When I mentioned on Twitter that I was going to read my first Jane Bowles story, there was a rather strong, positive reaction to her writing.  But the comments I received about Two Serious Ladies still did not prepare me for reading this story.  This short novel, in fact her only one, is enigmatic, humorous, surprising, even shocking and sad all at the same time.  Truman Capote’s description of the story, I think, sums it up best:

Voyaging for the first time into Two Serious Ladies, I was immediately disoriented.  I did not know what to make of this object at all.  There was no discernible narrative strategy.  There was no way of explaining or analyzing the processes at work.  Interpretation was useless.  The vistas were dispiriting, the food foul, the wind always howling.  Her people were mournful, impulsive, and as erratic in their peculiar journeys’ flights as bats.  They were often drunk.  They thought continuously, obsessively, but had no thoughts exactly, no helpful method of perceiving the world or their positions in it.
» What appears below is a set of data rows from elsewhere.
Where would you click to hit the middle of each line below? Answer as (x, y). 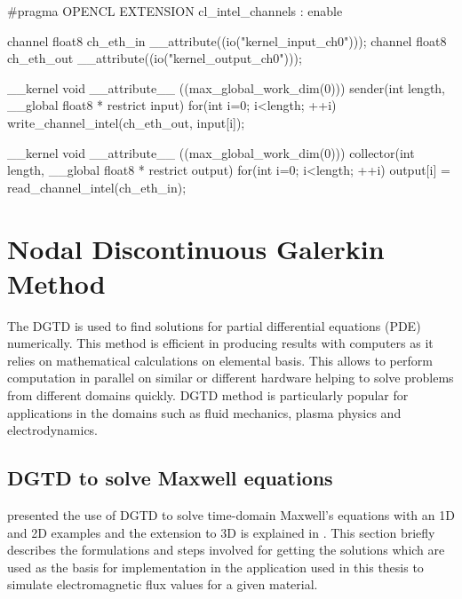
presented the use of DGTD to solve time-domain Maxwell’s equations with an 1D (231, 515)
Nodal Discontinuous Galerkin (196, 248)
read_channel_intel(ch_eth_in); (97, 187)
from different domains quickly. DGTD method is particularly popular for (208, 395)
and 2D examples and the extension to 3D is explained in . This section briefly (221, 532)
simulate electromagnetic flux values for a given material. (163, 584)
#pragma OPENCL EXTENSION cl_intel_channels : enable (175, 11)
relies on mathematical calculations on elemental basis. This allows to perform (220, 360)
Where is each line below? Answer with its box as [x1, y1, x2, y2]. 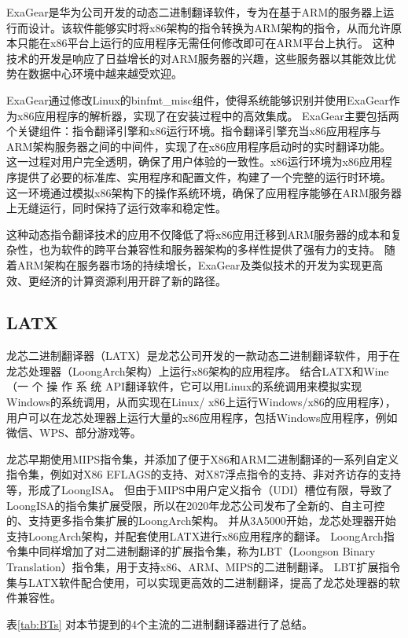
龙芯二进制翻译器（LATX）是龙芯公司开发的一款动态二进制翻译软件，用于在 [6, 347, 400, 364]
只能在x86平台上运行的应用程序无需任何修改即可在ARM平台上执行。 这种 [17, 35, 395, 51]
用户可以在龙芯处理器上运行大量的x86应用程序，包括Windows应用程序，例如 [6, 409, 398, 425]
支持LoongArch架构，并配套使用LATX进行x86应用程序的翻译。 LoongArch [6, 527, 384, 544]
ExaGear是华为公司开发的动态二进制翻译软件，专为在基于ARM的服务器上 [6, 4, 384, 20]
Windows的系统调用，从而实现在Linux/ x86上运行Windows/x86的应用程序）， [6, 394, 396, 410]
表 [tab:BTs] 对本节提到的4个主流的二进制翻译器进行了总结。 [6, 615, 313, 632]
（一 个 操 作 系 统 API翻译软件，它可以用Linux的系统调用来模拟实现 [6, 378, 362, 394]
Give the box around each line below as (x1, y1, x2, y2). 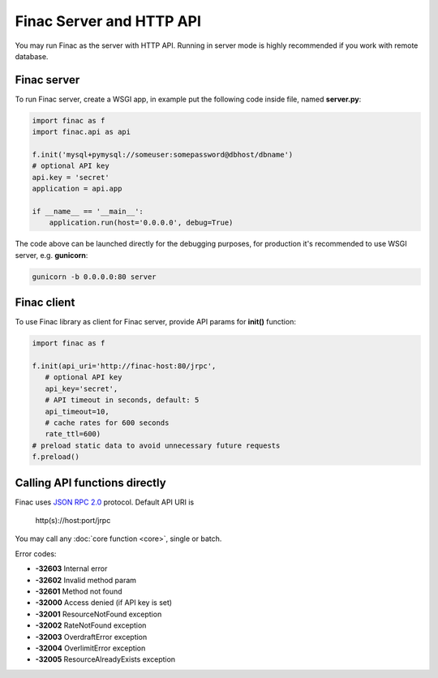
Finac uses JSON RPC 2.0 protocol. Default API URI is (15, 497, 195, 507)
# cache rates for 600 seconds (45, 418, 170, 427)
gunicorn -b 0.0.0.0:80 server (32, 272, 157, 281)
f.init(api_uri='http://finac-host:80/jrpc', (32, 361, 217, 371)
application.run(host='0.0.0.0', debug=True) (49, 218, 234, 227)
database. (15, 51, 49, 61)
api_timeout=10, (45, 406, 109, 416)
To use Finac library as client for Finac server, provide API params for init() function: (15, 317, 296, 327)
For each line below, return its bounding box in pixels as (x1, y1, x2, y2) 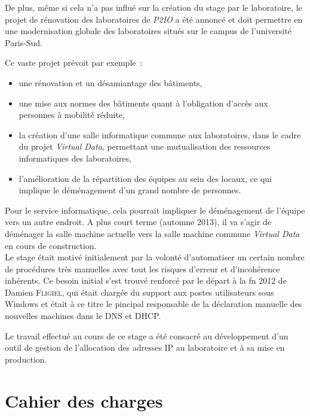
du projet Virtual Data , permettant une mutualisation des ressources (19, 140, 271, 153)
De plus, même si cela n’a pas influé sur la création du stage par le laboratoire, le (5, 1, 302, 13)
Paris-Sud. (5, 36, 42, 48)
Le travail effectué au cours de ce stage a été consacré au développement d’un (5, 329, 288, 342)
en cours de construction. (5, 239, 97, 251)
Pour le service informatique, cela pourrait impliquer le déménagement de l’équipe (5, 204, 305, 216)
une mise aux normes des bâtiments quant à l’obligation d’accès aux (19, 96, 268, 109)
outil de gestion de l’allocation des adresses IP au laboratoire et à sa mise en (5, 341, 285, 354)
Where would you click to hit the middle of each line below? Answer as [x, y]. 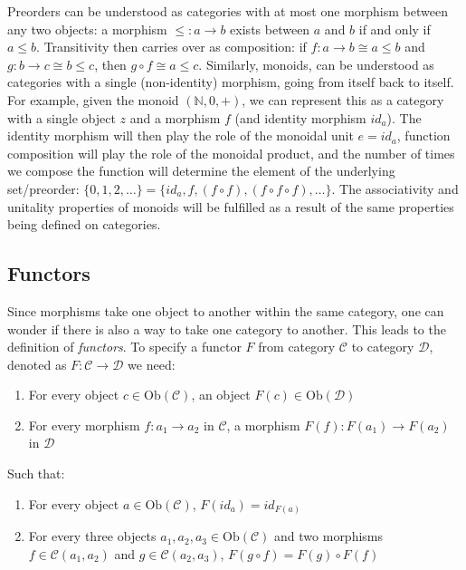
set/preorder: [43, 188]
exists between [270, 29]
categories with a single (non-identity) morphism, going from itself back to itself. [231, 82]
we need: [152, 364]
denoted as [37, 364]
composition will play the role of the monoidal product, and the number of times [231, 153]
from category [297, 347]
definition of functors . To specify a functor [124, 347]
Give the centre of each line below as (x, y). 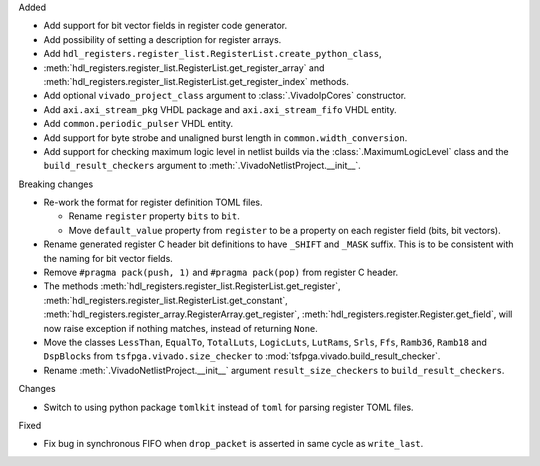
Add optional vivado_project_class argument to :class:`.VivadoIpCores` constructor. (225, 96)
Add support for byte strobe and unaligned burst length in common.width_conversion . (225, 137)
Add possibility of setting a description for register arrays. (162, 39)
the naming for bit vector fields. (108, 258)
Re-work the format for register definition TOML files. (153, 202)
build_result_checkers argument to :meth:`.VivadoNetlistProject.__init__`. (202, 166)
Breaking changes (56, 184)
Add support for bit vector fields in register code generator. (165, 26)
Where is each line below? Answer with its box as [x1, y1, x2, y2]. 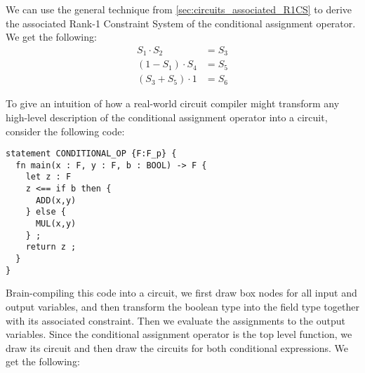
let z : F [25, 172, 72, 182]
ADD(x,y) [35, 195, 77, 205]
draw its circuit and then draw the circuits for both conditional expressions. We [6, 340, 348, 355]
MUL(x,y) [35, 219, 77, 229]
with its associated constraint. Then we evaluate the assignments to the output [6, 313, 345, 327]
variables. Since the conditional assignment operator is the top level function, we [6, 327, 352, 341]
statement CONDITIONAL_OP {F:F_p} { [6, 149, 177, 159]
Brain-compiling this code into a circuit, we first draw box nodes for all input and [6, 285, 357, 300]
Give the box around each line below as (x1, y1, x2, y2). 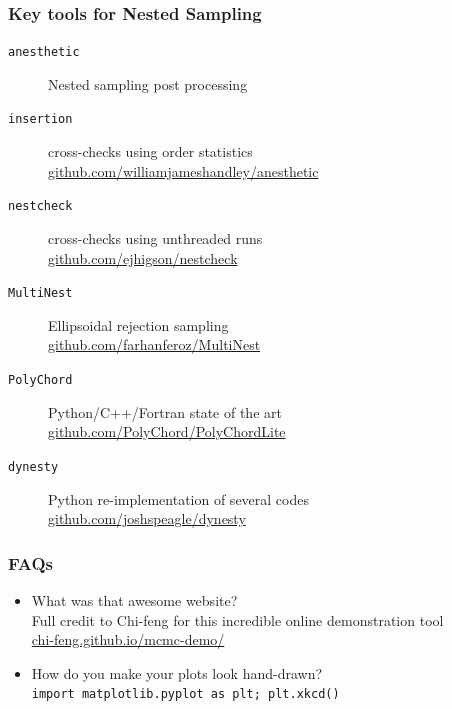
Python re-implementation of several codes (48, 488, 309, 509)
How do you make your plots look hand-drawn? (31, 662, 323, 683)
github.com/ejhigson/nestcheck (48, 247, 238, 268)
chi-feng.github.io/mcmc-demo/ (31, 629, 225, 650)
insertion (8, 112, 73, 127)
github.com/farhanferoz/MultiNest (48, 334, 261, 355)
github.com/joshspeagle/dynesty (48, 508, 246, 529)
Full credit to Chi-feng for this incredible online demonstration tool (31, 609, 444, 630)

Miss Goering and Mrs. Copperfield, the two serious ladies, spend very little time together as they are casual acquaintances.  Each has her own distinct story, but what fascinated me about both of them is their attempt to live on their own terms and find their own versions of happiness.  I found them a bit crazy but also rather brave.  Mrs. Copperfield is dragged to Central America by her adventurous husband; we get the feeling that she stays with him out of a sense of duty, even fondness or nostalgia, but she would much prefer to be off on her own.  And that’s exactly what she does.  In Colon she stays at a seedy hotel, makes friends with a prostitute, and drinks way more gin than she ought to.  At the end of the story she tells Miss Goering, “I have gone to pieces, which is a thing I’ve wanted to do for years.  I know I’m as guilty as I can be, but I have my happiness, which I guard like a wolf and I have authority now and a certain amount of daring, which, if you remember correctly, I never had before.”

Miss Goering is horrified by Mrs. Copperfield’s new outlook on life, but perhaps she is frightened by those qualities which she recognizes in herself.  When the story begins she is a spinster living alone on her family’s home in upstate New York but she slowly gathers a rather strange entourage of people around her.  I found Miss Goering’s narrative to be the most surprising.  What oftentimes begins as a humorous description of her adventures quickly turns melancholy; twice she is invited by men back to their apartments and on both occasions nothing turns out as one would expect.  She is different from Mrs. Copperfield in that she seems to be on a mission to save herself and the strange men she meets from some sort of sin.  Her last words in the novel are mysterious and disconcerting: “‘Certainly I am nearer to becoming a saint,’ reflected Miss Goering, ‘but it is possible that a part of me hidden from my sight is piling sin upon sin as fast as Mrs. Copperfield?’ This latter possibility Miss Goering thought to be of considerable interest but of no great importance.”

I am very eager to read Bowles’s letters which I am impatiently awaiting to arrive in the mail.  I suspect, from what little I know about her life and from reading this book, that I will find among them humor, sadness, loneliness and a lot of drinking.